ー Então o que irei eu fazer? ー Aos apontamentos de Quentin, sua única argumentação se resumia às lamúrias. ー Eu só queria deixar de ser um inútil. Sou um intelectual, mas agora as informações que tenho servem para o mais absoluto nada. Não posso viver mais de parasitismos e do dinheiro vermelho de sua irmã. Me diga, Quentin, o que eu devo fazer?
Quentin murchou. Não sabia responder, as indagações do namorado eram perfeitamente válidas. Fowillar, como de hábito, limitou-se a puxar um cigarro do bolso e acendê-lo com seu isqueiro; Era o que ele fazia para segurar as lágrimas dentro dos olhos.
ーTalvez... ー Ponderou Quentin. ー Talvez você possa ser um artista de rua, como eu.
Fowillar soprou a fumaça do cigarro. Não parecia convencido da ideia.
ー Eu? Um palhaço? ー E fez uma careta. ー Você consegue me imaginar como um palhaço, Quentin?
ー Ora, antes de me tornar um palhaço, eu era um cozinheiro! ー E abriu um imenso sorriso. ー Sempre há como se reinventar, Fowi.

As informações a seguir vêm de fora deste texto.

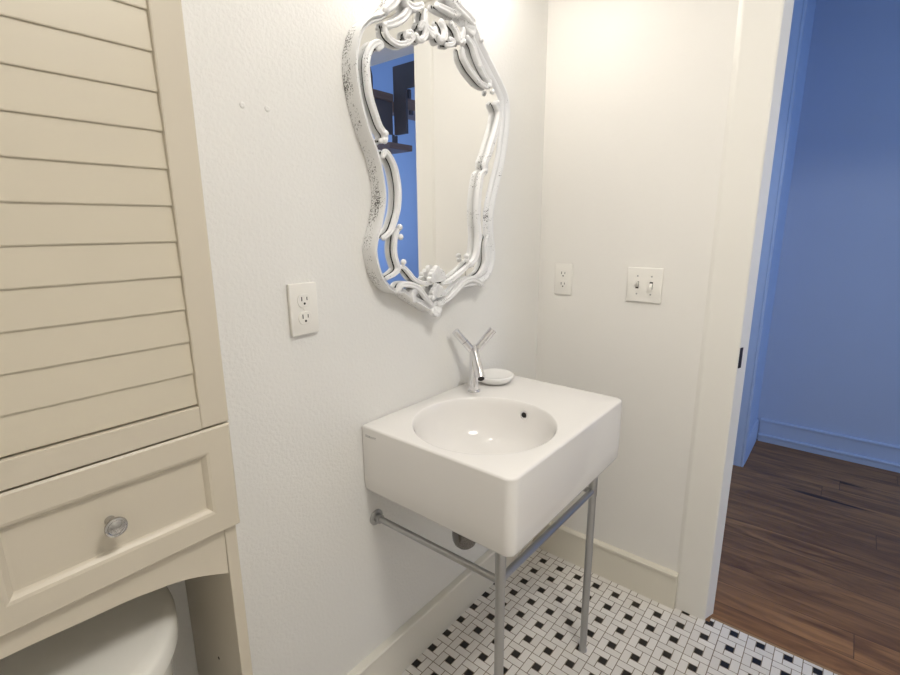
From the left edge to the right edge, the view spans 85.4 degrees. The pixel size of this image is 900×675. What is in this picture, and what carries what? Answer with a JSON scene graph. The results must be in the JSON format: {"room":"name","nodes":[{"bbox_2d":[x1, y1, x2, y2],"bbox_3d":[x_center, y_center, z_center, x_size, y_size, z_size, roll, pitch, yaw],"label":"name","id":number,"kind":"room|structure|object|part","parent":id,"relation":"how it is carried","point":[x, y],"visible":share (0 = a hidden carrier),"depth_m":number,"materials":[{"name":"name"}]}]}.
{"room":"bathroom","nodes":[
{"label":"bathroom","id":0,"kind":"room"},
{"bbox_2d":[167,0,547,674],"bbox_3d":[-0.407,-0.128,1.056,0.100,2.600,2.250,10,16,38],"label":"wall","id":1,"kind":"structure","parent":0,"point":[287,194],"depth_m":1.14,"materials":[{"name":"white paint"}]},
{"bbox_2d":[286,282,318,336],"bbox_3d":[-0.325,-0.063,1.082,0.012,0.115,0.070,10,16,38],"label":"electrical outlet","id":2,"kind":"object","parent":1,"relation":"attached to","point":[301,297],"visible":1,"depth_m":1.07,"materials":[{"name":"white plastic"}]},
{"bbox_2d":[297,294,310,306],"bbox_3d":[-0.321,-0.082,1.075,0.003,0.028,0.034,10,16,38],"label":"receptacle","id":3,"kind":"object","parent":2,"relation":"attached to","point":[303,300],"depth_m":1.07,"materials":[{"name":"white plastic"}]},
{"bbox_2d":[299,311,311,324],"bbox_3d":[-0.321,-0.044,1.083,0.003,0.028,0.034,10,16,38],"label":"receptacle","id":4,"kind":"object","parent":2,"relation":"attached to","point":[305,317],"depth_m":1.08,"materials":[{"name":"white plastic"}]},
{"bbox_2d":[342,0,509,316],"bbox_3d":[-0.018,-0.502,1.330,0.057,0.888,0.624,10,16,38],"label":"wall mirror","id":5,"kind":"object","parent":1,"relation":"attached to","point":[428,104],"visible":1,"depth_m":1.27,"materials":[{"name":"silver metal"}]},
{"bbox_2d":[346,539,532,674],"bbox_3d":[-0.318,1.020,1.317,0.026,0.145,2.150,10,16,38],"label":"baseboard","id":6,"kind":"structure","parent":1,"relation":"attached to","point":[393,656],"depth_m":1.60,"materials":[{"name":"beige paint"}]},
{"bbox_2d":[362,376,621,556],"bbox_3d":[0.144,0.296,1.379,0.464,0.189,0.615,10,16,38],"label":"washbasin","id":7,"kind":"object","parent":1,"relation":"attached to","point":[493,466],"visible":0.98,"depth_m":1.23,"materials":[{"name":"white ceramic"}]},
{"bbox_2d":[452,531,475,549],"bbox_3d":[-0.007,0.475,1.414,0.101,0.172,0.264,-10,16,-37],"label":"trap","id":8,"kind":"object","parent":7,"relation":"attached to","point":[461,542],"visible":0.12,"depth_m":1.31,"materials":[{"name":"silver metal"}]},
{"bbox_2d":[452,327,495,392],"bbox_3d":[0.080,0.073,1.481,0.136,0.202,0.134,10,16,38],"label":"faucet","id":9,"kind":"object","parent":7,"relation":"on","point":[476,372],"visible":1,"depth_m":1.48,"materials":[{"name":"silver metal"}]},
{"bbox_3d":[0.030,-0.004,1.479,0.047,0.049,0.024,-2,13,-8],"label":"handle","id":10,"kind":"part","parent":9,"relation":"part of","materials":[{"name":"silver metal"}]},
{"bbox_3d":[0.059,0.029,1.491,0.048,0.050,0.024,-2,13,-8],"label":"handle arm","id":11,"kind":"part","parent":9,"relation":"part of","materials":[{"name":"silver metal"}]},
{"bbox_3d":[0.082,0.075,1.453,0.025,0.088,0.120,-2,13,-8],"label":"spout","id":12,"kind":"part","parent":9,"relation":"part of","materials":[{"name":"silver metal"}]},
{"bbox_3d":[0.088,0.028,1.495,0.048,0.050,0.024,-2,13,-8],"label":"handle arm","id":13,"kind":"part","parent":9,"relation":"part of","materials":[{"name":"silver metal"}]},
{"bbox_3d":[0.117,-0.007,1.492,0.047,0.049,0.024,-2,13,-8],"label":"handle","id":14,"kind":"part","parent":9,"relation":"part of","materials":[{"name":"silver metal"}]},
{"bbox_2d":[481,368,513,384],"bbox_3d":[0.147,0.133,1.610,0.127,0.028,0.127,10,16,38],"label":"soap dish","id":15,"kind":"object","parent":7,"relation":"on","point":[493,376],"visible":0.77,"depth_m":1.59,"materials":[{"name":"white ceramic"}]},
{"bbox_2d":[536,0,738,570],"bbox_3d":[1.783,-0.455,0.730,4.800,3.350,0.155,10,16,38],"label":"wall","id":16,"kind":"structure","parent":0,"point":[637,91],"depth_m":1.65,"materials":[{"name":"white paint"}]},
{"bbox_2d":[554,263,572,294],"bbox_3d":[0.424,-0.218,1.824,0.070,0.115,0.008,10,16,38],"label":"electrical outlet","id":17,"kind":"object","parent":16,"relation":"attached to","point":[563,272],"visible":1,"depth_m":1.82,"materials":[{"name":"white plastic"}]},
{"bbox_2d":[559,280,566,287],"bbox_3d":[0.423,-0.199,1.826,0.034,0.028,0.003,10,16,38],"label":"receptacle","id":18,"kind":"object","parent":17,"relation":"attached to","point":[562,283],"depth_m":1.82,"materials":[{"name":"white plastic"}]},
{"bbox_2d":[559,270,567,277],"bbox_3d":[0.422,-0.237,1.818,0.034,0.028,0.003,10,16,38],"label":"receptacle","id":19,"kind":"object","parent":17,"relation":"attached to","point":[562,273],"depth_m":1.82,"materials":[{"name":"white plastic"}]},
{"bbox_2d":[533,521,678,608],"bbox_3d":[1.263,0.992,1.390,2.329,0.142,0.024,10,16,38],"label":"baseboard","id":20,"kind":"structure","parent":16,"relation":"attached to","point":[658,583],"depth_m":1.88,"materials":[{"name":"beige paint"}]},
{"bbox_2d":[626,267,663,303],"bbox_3d":[0.650,-0.175,1.636,0.115,0.116,0.018,10,16,38],"label":"light switch","id":21,"kind":"object","parent":16,"relation":"attached to","point":[643,284],"visible":1,"depth_m":1.64,"materials":[{"name":"white plastic"}]},
{"bbox_2d":[675,0,793,619],"bbox_3d":[1.233,-0.077,1.292,0.975,2.271,0.202,10,16,38],"label":"door frame","id":22,"kind":"structure","parent":16,"relation":"in","point":[763,27],"depth_m":1.48,"materials":[{"name":"white paint"}]},
{"bbox_3d":[0.897,0.064,1.510,0.022,0.065,0.002,-8,15,-30],"label":"strike plate","id":23,"kind":"part","parent":22,"relation":"part of","materials":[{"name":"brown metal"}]},
{"bbox_2d":[401,439,899,674],"bbox_3d":[1.678,1.186,0.959,5.000,0.050,4.085,10,16,38],"label":"floor","id":24,"kind":"structure","parent":0,"point":[809,568],"depth_m":1.79,"materials":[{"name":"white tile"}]},
{"bbox_2d":[0,586,177,674],"bbox_3d":[-0.427,0.885,0.574,0.698,0.741,0.514,10,16,38],"label":"toilet","id":25,"kind":"object","parent":24,"relation":"on","point":[139,635],"visible":0.91,"depth_m":0.74,"materials":[{"name":"white ceramic"}]},
{"bbox_3d":[-0.609,0.689,0.681,0.215,0.309,0.480,10,16,38],"label":"tank","id":26,"kind":"part","parent":25,"relation":"part of","materials":[{"name":"white ceramic"}]},
{"bbox_2d":[0,0,252,674],"bbox_3d":[-0.623,0.324,0.610,0.235,1.822,0.674,10,16,38],"label":"tall cabinet","id":27,"kind":"object","parent":24,"relation":"on","point":[118,484],"visible":1,"depth_m":0.62,"materials":[{"name":"beige paint"}]},
{"bbox_3d":[-0.454,-0.189,0.564,0.010,0.632,0.240,10,16,38],"label":"louver panel","id":28,"kind":"part","parent":27,"relation":"part of","materials":[{"name":"beige paint"}]},
{"bbox_3d":[-0.454,-0.197,0.562,0.019,0.724,0.322,10,16,38],"label":"door","id":29,"kind":"part","parent":27,"relation":"part of","materials":[{"name":"beige paint"}]},
{"bbox_3d":[-0.446,0.248,0.647,0.028,0.027,0.027,10,16,38],"label":"knob","id":30,"kind":"part","parent":27,"relation":"part of","materials":[{"name":"silver metal"}]},
{"bbox_3d":[-0.452,0.244,0.663,0.020,0.176,0.322,10,16,38],"label":"drawer","id":31,"kind":"part","parent":27,"relation":"part of","materials":[{"name":"beige paint"}]},
{"bbox_3d":[-0.438,0.279,0.854,0.206,1.800,0.020,10,16,38],"label":"panel","id":32,"kind":"part","parent":27,"relation":"part of","materials":[{"name":"beige paint"}]},
{"bbox_2d":[370,477,597,674],"bbox_3d":[0.119,0.716,1.466,0.432,0.666,0.538,10,16,38],"label":"stand","id":33,"kind":"object","parent":24,"relation":"on","point":[502,573],"visible":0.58,"depth_m":1.24,"materials":[{"name":"grey metal"}]},
{"bbox_3d":[-0.046,0.526,1.233,0.414,0.023,0.017,10,16,38],"label":"rail","id":34,"kind":"part","parent":33,"relation":"part of","materials":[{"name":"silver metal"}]},
{"bbox_3d":[0.116,0.786,1.157,0.026,0.666,0.026,10,16,38],"label":"leg","id":35,"kind":"part","parent":33,"relation":"part of","materials":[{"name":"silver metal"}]},
{"bbox_3d":[0.272,0.504,1.287,0.018,0.018,0.493,10,17,39],"label":"rail","id":36,"kind":"part","parent":33,"relation":"part of","materials":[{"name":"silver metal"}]},
{"bbox_3d":[0.432,0.700,1.525,0.026,0.666,0.026,10,16,38],"label":"leg","id":37,"kind":"part","parent":33,"relation":"part of","materials":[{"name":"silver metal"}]},
{"bbox_2d":[711,617,841,674],"bbox_3d":[1.212,1.042,1.495,0.744,0.004,0.008,10,16,38],"label":"threshold","id":38,"kind":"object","parent":24,"relation":"on","point":[729,625],"depth_m":1.60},
{"bbox_2d":[749,0,815,431],"bbox_3d":[1.351,-0.968,2.991,1.190,3.350,0.480,10,16,38],"label":"wall","id":39,"kind":"structure","parent":0,"point":[812,3],"depth_m":2.72,"materials":[{"name":"blue paint"}]},
{"bbox_2d":[745,419,758,462],"bbox_3d":[1.833,0.625,2.969,0.014,0.145,0.405,10,16,38],"label":"baseboard","id":40,"kind":"structure","parent":39,"relation":"attached to","point":[752,438],"depth_m":2.96,"materials":[{"name":"blue paint"}]},
{"bbox_2d":[733,0,808,466],"bbox_3d":[1.635,-0.878,2.474,0.114,3.300,0.059,10,16,38],"label":"trim","id":41,"kind":"structure","parent":39,"relation":"attached to","point":[800,9],"depth_m":2.50,"materials":[{"name":"blue paint"}]},
{"bbox_2d":[757,0,899,445],"bbox_3d":[2.930,-0.775,2.090,5.000,3.350,0.100,10,16,38],"label":"wall","id":42,"kind":"structure","parent":0,"point":[832,363],"depth_m":2.70,"materials":[{"name":"blue paint"}]},
{"bbox_2d":[758,418,899,472],"bbox_3d":[3.368,0.832,2.011,3.590,0.145,0.032,10,16,38],"label":"baseboard","id":43,"kind":"structure","parent":42,"relation":"attached to","point":[875,454],"depth_m":2.89,"materials":[{"name":"blue paint"}]}
]}

ー Você não está entendendo. ー Fowillar era irredutível. ー Você foi um cozinheiro, mas é divertido e otimista. Eu sou reclamão, ranzinza e chato. Exatamente o oposto do que um palhaço precisa ser.
ー Ora, vamos... ー Quentin deu-lhe um selinho nos lábios. ー Você não é tão chato assim. Eu gosto de você, hum?
ー Porque você tem um péssimo gosto. ー Murmurou Fowillar, por entre os dentes, sem tirar o cigarro da boca.
ー Ah, podemos tentar. ー Nada iria tirar aquela ideia da cabeça de Quentin. ー Não digo que é uma área muito promissora, mas é divertida. Vamos, o que acha?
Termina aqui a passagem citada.